Properties of integrals which have the type of derivatives of volume potentials for parabolic systems with degeneration on the initial hyperplane (Q1605551)

The authors study properties of integrals of the type \[ u(t,x)=\int_0^t\frac{d\tau}{\alpha(\tau)}\int_{{\mathbb R}^n} M(t,\tau,x-\xi) f(\tau,\xi) d\xi,\quad t\in(0,T],\;x\in\mathbb R^n, \] where \(\alpha:[0,T]\to[0,\infty)\) and \(\beta:[0,T]\to[0,\infty)\) are continuous functions such that \(\alpha(0)\beta(0)=0\) and \(\alpha(t)>0,\beta(t)>0\) for \(t>0\).

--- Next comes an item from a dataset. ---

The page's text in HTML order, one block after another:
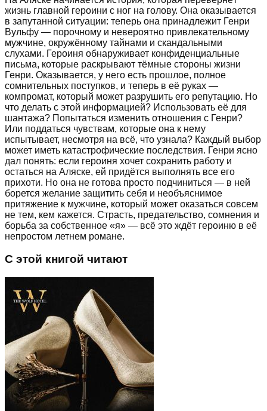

The kernel \(M\) has properties of derivatives of the fundamental matrix for solutions \(Z\) of the Cauchy problem for parabolic by Petrovsky systems of \(N\) equations with degeneration on the initial hyperplane of the form \[ \alpha(t)\partial_tu(t,x)=\beta(t)\sum_{1\leq|k|\leq 2b} a_k(t)\partial_x^ku(t,x)+a_0u(t,x)+f(t,x),\;t\in(0,T],\;x\in\mathbb R^n. \] It is proved that the function \(u(t,x)\) belongs to certain functional space when the function \(f(t,x)\) belongs to the appropriate space.